Consigli dal mondo della vela

Per quanto riguarda la vela, i dati sono più limitati, ma interessanti. In uno studio randomizzato su persone con gravi malattie mentali, un programma di riabilitazione a vela ha migliorato significativamente la qualità della vita durante il periodo di studio. Gli autori sono stati deliberatamente cauti nel formulare i risultati e non hanno fatto semplici promesse a lungo termine.

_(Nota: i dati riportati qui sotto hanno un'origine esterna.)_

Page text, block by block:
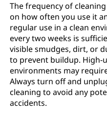
The frequency of
on how often you use it
regular use in a clean
every two weeks is
visible smudges, dirt, or
to prevent buildup. High-
environments may
Always turn off and
cleaning to avoid any
accidents.
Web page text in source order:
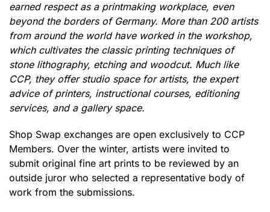
earned respect as a printmaking workplace, even
beyond the borders of Germany. More than 200 artists
from around the world have worked in the workshop,
which cultivates the classic printing techniques of
stone lithography, etching and woodcut. Much like
CCP, they offer studio space for artists, the expert
advice of printers, instructional courses, editioning
services, and a gallery space.
Shop Swap exchanges are open exclusively to CCP
Members. Over the winter, artists were invited to
submit original fine art prints to be reviewed by an
outside juror who selected a representative body of
work from the submissions.
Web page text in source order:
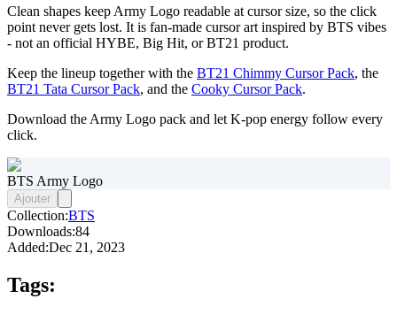
Clean shapes keep Army Logo readable at cursor size, so the click
point never gets lost. It is fan-made cursor art inspired by BTS vibes
- not an official HYBE, Big Hit, or BT21 product.
Keep the lineup together with the BT21 Chimmy Cursor Pack, the
BT21 Tata Cursor Pack, and the Cooky Cursor Pack.
Download the Army Logo pack and let K-pop energy follow every
click.
BTS Army Logo
Ajouter
Collection:BTS
Downloads:84
Added:Dec 21, 2023
Tags:
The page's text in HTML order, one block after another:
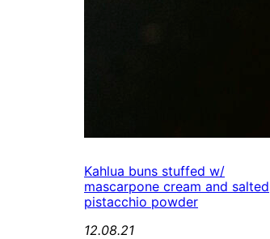
Kahlua buns stuffed w/
mascarpone cream and salted
pistacchio powder
12.08.21
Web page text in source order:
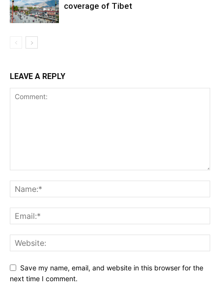
coverage of Tibet
LEAVE A REPLY
Save my name, email, and website in this browser for the
next time I comment.
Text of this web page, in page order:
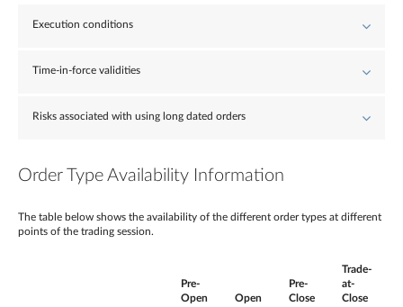
Execution conditions
Time-in-force validities
Risks associated with using long dated orders
Order Type Availability Information
The table below shows the availability of the different order types at different
points of the trading session.
Pre-
Open
Open
Pre-
Close
Trade-
at-
Close
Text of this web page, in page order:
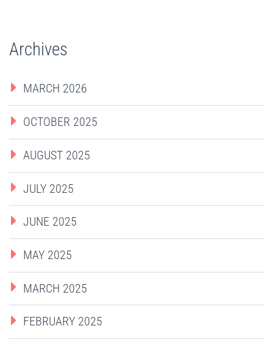
Archives
MARCH 2026
OCTOBER 2025
AUGUST 2025
JULY 2025
JUNE 2025
MAY 2025
MARCH 2025
FEBRUARY 2025
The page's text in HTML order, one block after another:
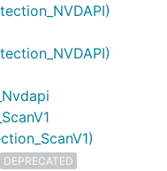
DEPRECATED
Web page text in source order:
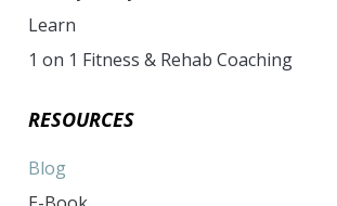
Learn
1 on 1 Fitness & Rehab Coaching
RESOURCES
Blog
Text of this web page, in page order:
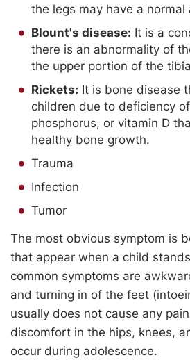
the legs may have a normal
Blount's disease: It is a
there is an abnormality of
the upper portion of the
Rickets: It is bone disease
children due to deficiency
phosphorus, or vitamin D
healthy bone growth.
Trauma
Infection
Tumor
The most obvious symptom is
that appear when a child
common symptoms are
and turning in of the feet
usually does not cause any
discomfort in the hips, knees,
occur during adolescence.
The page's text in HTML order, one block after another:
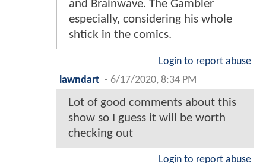
and Brainwave. The Gambler
especially, considering his whole
shtick in the comics.
Login to report abuse
lawndart - 6/17/2020, 8:34 PM
Lot of good comments about this
show so I guess it will be worth
checking out
Login to report abuse
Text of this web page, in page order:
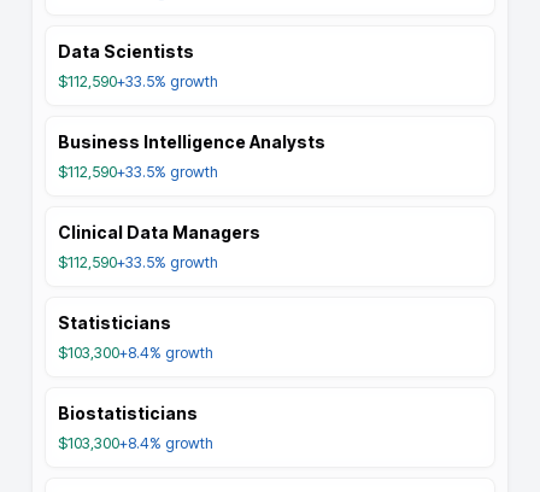
Data Scientists
$112,590+33.5% growth
Business Intelligence Analysts
$112,590+33.5% growth
Clinical Data Managers
$112,590+33.5% growth
Statisticians
$103,300+8.4% growth
Biostatisticians
$103,300+8.4% growth
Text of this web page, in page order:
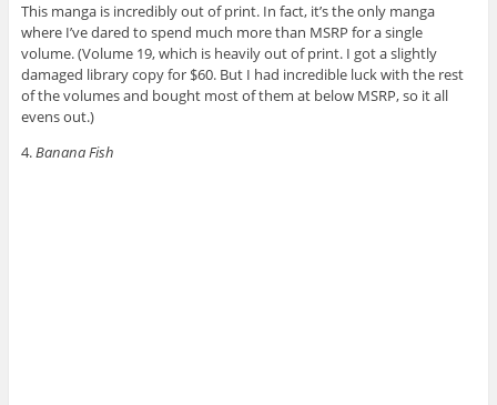
This manga is incredibly out of print. In fact, it’s the only manga
where I’ve dared to spend much more than MSRP for a single
volume. (Volume 19, which is heavily out of print. I got a slightly
damaged library copy for $60. But I had incredible luck with the rest
of the volumes and bought most of them at below MSRP, so it all
evens out.)
4.Banana Fish
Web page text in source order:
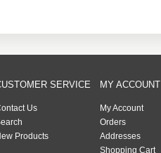
SERVICE
Us
Products
MY ACCOUNT
My Account
Orders
Addresses
Shopping Cart
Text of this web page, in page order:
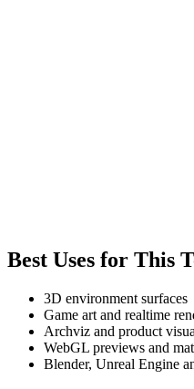
Best Uses for This
3D environment surfaces
Game art and realtime
Archviz and product
WebGL previews and
Blender, Unreal Engine
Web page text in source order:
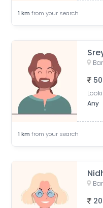
1 km from your search
Any
1 km from your search
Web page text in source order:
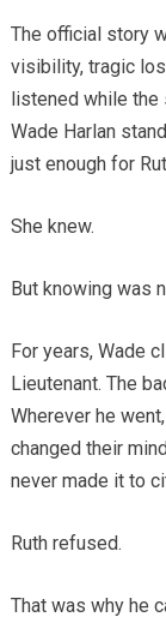
The official story
visibility, tragic
listened while
Wade Harlan
just enough for
She knew.
But knowing was
For years, Wade
Lieutenant. The
Wherever he
changed their
never made it to
Ruth refused.
That was why he
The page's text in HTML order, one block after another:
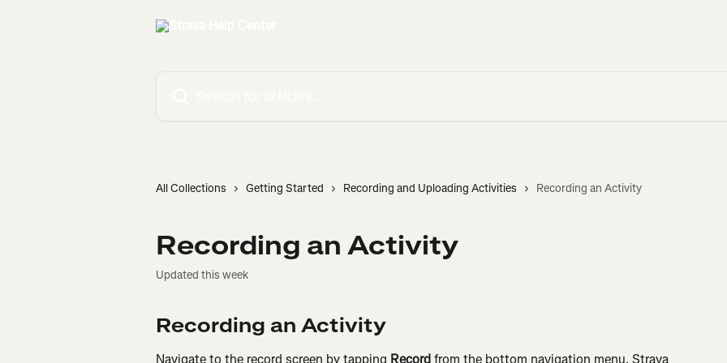
All Collections Getting Started Recording and Uploading Activities Recording an Activity
Recording an Activity
Updated this week
Recording an Activity
Navigate to the record screen by tapping Record from the bottom navigation menu. Strava
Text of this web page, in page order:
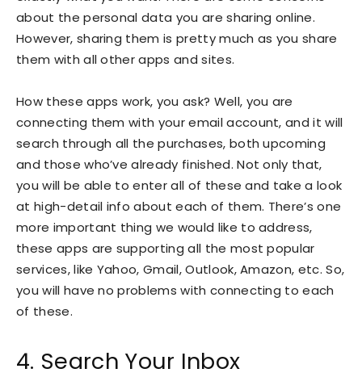
about the personal data you are sharing online.
However, sharing them is pretty much as you share
them with all other apps and sites.
How these apps work, you ask? Well, you are
connecting them with your email account, and it will
search through all the purchases, both upcoming
and those who’ve already finished. Not only that,
you will be able to enter all of these and take a look
at high-detail info about each of them. There’s one
more important thing we would like to address,
these apps are supporting all the most popular
services, like Yahoo, Gmail, Outlook, Amazon, etc. So,
you will have no problems with connecting to each
of these.
4. Search Your Inbox
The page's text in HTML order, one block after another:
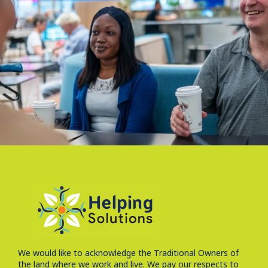
We would like to acknowledge the Traditional Owners of
the land where we work and live. We pay our respects to
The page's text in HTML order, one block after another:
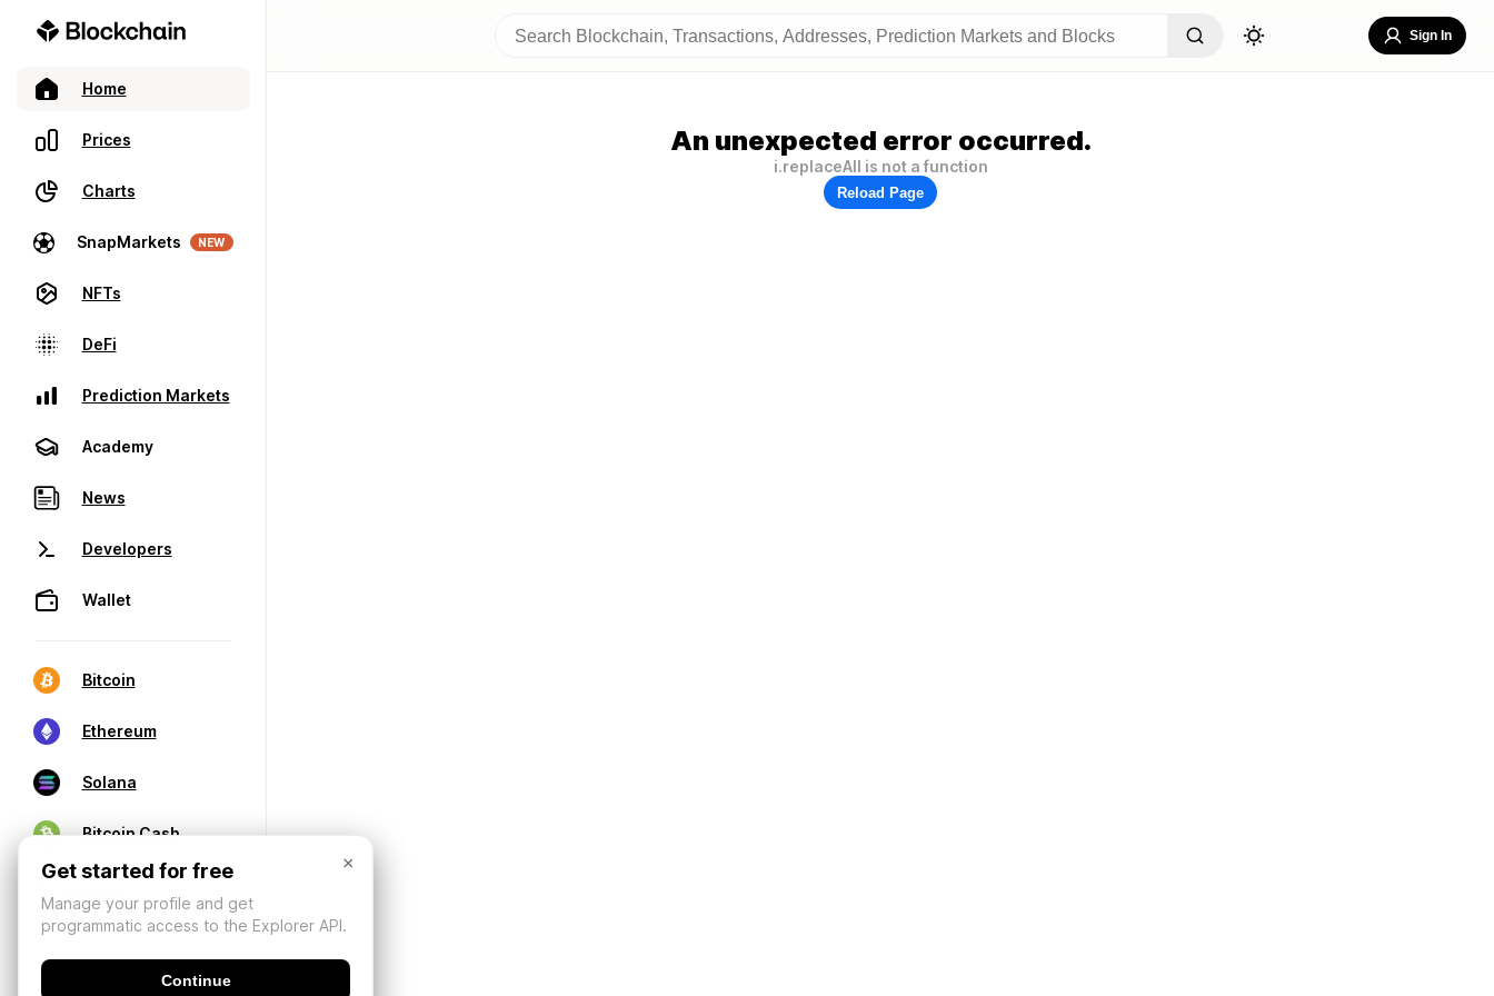
Home
Prices
Charts
SnapMarkets NEW
NFTs
DeFi
Prediction Markets
Academy
News
Developers
Wallet
Bitcoin
Ethereum
Solana
Bitcoin Cash
Sign In
An unexpected error occurred.
i.replaceAll is not a function
Reload Page
×
Get started for free
Manage your profile and get
programmatic access to the Explorer API.
Continue

In un saggio tratteremo questo aspetto in dettaglio.

Tendenze simili si riscontrano anche nel settore giovanile. Gli studi sulla formazione velica e sulla navigazione in gommone citano ripetutamente l'aumento della fiducia in se stessi, delle abilità sociali, dello spirito di squadra, del divertimento e del benessere percepito. I campioni sono significativamente più piccoli rispetto al Rapporto sulla felicità nel mondo. Tuttavia, i risultati sono rilevanti come indicazione.

La vela non è quindi una via diretta alla felicità scientificamente provata. Ma combina un numero sorprendente di condizioni che sono ovviamente positive per le persone. Natura, vento, acqua, movimento e azione collettiva sono strettamente interconnessi. È proprio per questo che la Giornata Mondiale della Felicità si adatta così bene alla vela.


Lars Bolle

Lars Bolle

Caporedattore Digitale

Lars Bolle è caporedattore Digital e uno dei cofondatori della presenza online di YACHT. Ha lavorato per molti anni come redattore nella sezione Test & Technology e ha coperto molti eventi velici. Il suo curriculum velico personale spazia dalla vela agonistica in dinghy (campione tedesco nel 1992 nel Finn Dinghy) alle crociere in dinghy storiche e moderne e ai viaggi charter.